Nevus cells are immature pigment cells originating from melanocyte precursors that migrated from the neural crest ¹⁾. The histological subtype is determined by the depth of the nevus cell nests. If the nests are localized in the epidermal basal layer, it is a junctional nevus; if in the dermis, an intradermal nevus; and if spanning both, a compound nevus. Cells in superficial layers are rich in melanin, while those in deeper layers have less pigment. This pigment gradient accounts for the differences in macroscopic color among subtypes.

Molecular Mechanisms of Malignant Transformation

Approximately 80% of acquired nevi harbor BRAF V600E mutations ⁷⁾. BRAF mutations activate cell proliferation signals (MAPK pathway), but alone they do not lead to malignancy and often cause oncogene-induced senescence. Transformation to malignant melanoma occurs when additional mutations such as TERT promoter mutations or CDKN2A deletions accumulate alongside BRAF mutations ⁷⁾. The estimated risk of a common mole transforming into malignant melanoma is less than 0.0005% per mole per year, which is extremely low ¹⁾.

Pathology of Nevus of Ota

Nevus of Ota results from hyperplasia of dermal melanocytes. Proliferation of melanocytes scattered in the dermis of the first and second branches of the trigeminal nerve leads to blue to blue-gray pigmentation. Pigmentation may occur not only on the eyelid skin but also on the sclera, iris, and fundus. In Caucasian patients with oculodermal melanocytosis, the lifetime incidence of uveal melanoma is reported to be significantly higher ⁹⁾, and regular fundus and intraocular pressure examinations are recommended.

7. Latest Research and Future Perspectives

For Patients: Please Read Carefully

The following content is currently under research or in clinical trials and is not standard treatment available at general hospitals. It is reference information for professionals regarding future medical developments.

AI Image Diagnosis for Benign and Malignant Differentiation

Deep learning-based image diagnosis systems for skin tumors have been developed, and classification accuracy at the level of a dermatologist has been reported ⁸⁾. Combining with dermoscopic images is expected to further improve the accuracy of differentiating nevi from malignant melanoma.

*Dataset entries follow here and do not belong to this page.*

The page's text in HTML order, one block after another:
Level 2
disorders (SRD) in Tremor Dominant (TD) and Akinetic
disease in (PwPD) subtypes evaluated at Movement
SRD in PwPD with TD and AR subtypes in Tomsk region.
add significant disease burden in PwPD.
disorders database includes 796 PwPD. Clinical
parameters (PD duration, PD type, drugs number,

Application to the eyelid area remains a future challenge.

Application of Tissue Expanders to Congenital Giant Pigmented Nevi

A systematic review of staged excision using tissue expanders for congenital giant pigmented nevi has reported improvements in functional and cosmetic reconstruction ⁶⁾. In cases involving the eyelid, technical refinements are progressing to minimize impact on visual function while performing excision and reconstruction.

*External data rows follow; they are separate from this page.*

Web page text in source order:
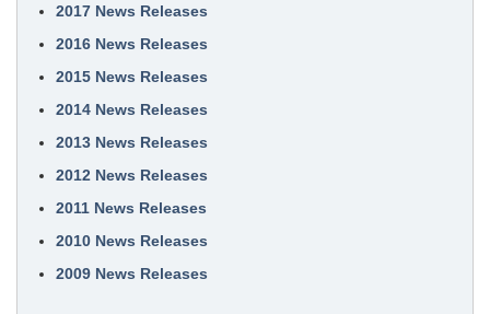
2017 News Releases
2016 News Releases
2015 News Releases
2014 News Releases
2013 News Releases
2012 News Releases
2011 News Releases
2010 News Releases
2009 News Releases
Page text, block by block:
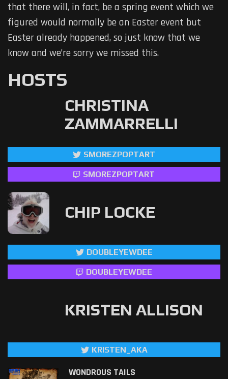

Association Between Nevus of Ota and Uveal Melanoma

A study of white patients with oculodermal melanocytosis reported a lifetime incidence of uveal melanoma of approximately 1 in 400, suggesting the usefulness of regular fundus examinations in patients with nevus of Ota ⁹⁾.

8. References

1. Tsao H, Bevona C, Goggins W, et al. The transformation rate of moles (melanocytic nevi) into cutaneous melanoma. Arch Dermatol. 2003;139(3):282-288.

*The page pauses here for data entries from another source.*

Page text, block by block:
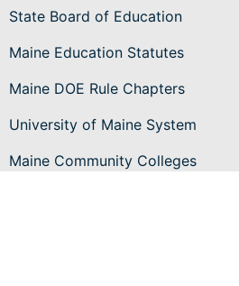
State Board of Education
Maine Education Statutes
Maine DOE Rule Chapters
University of Maine System
Maine Community Colleges
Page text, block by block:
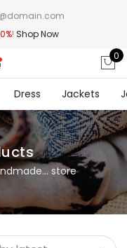
! Shop Now
0
Dress Jackets
store
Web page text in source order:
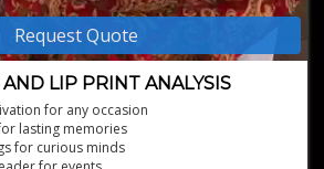
Request Quote
LIP PRINT ANALYSIS
for any occasion
lasting memories
for curious minds

2. Hidano A, Kajima H, Ikeda S, et al. Natural history of nevus of Ota. Arch Dermatol. 1967;95(2):187-195.

3. Abbasi NR, Shaw HM, Rigel DS, et al. Early diagnosis of cutaneous melanoma: revisiting the ABCD criteria. JAMA. 2004;292(22):2771-2776.

4. Argenziano G, Soyer HP, Chimenti S, et al. Dermoscopy of pigmented skin lesions: results of a consensus meeting. J Am Acad Dermatol. 2003;48(5):679-693.

5. Chan HH, Kono T. The use of lasers and intense pulsed light sources for the treatment of pigmentary lesions. Skin Therapy Lett. 2004;9(8):5-7.

6. Kishi K, Matsuda N, Kubota Y, et al. Systematic review: staged excision and tissue expansion for giant congenital melanocytic nevi. J Plast Reconstr Aesthet Surg. 2022;75(1):1-15.

7. Shain AH, Yeh I, Kovalyshyn I, et al. The genetic evolution of melanoma from precursor lesions. N Engl J Med. 2015;373(20):1926-1936.

8. Esteva A, Kuprel B, Novoa RA, et al. Dermatologist-level classification of skin cancer with deep neural networks. Nature. 2017;542(7639):115-118.

9. Singh AD, De Potter P, Fijal BA, et al. Lifetime prevalence of uveal melanoma in white patients with oculo(dermal) melanocytosis. Ophthalmology. 1998;105(1):195-198.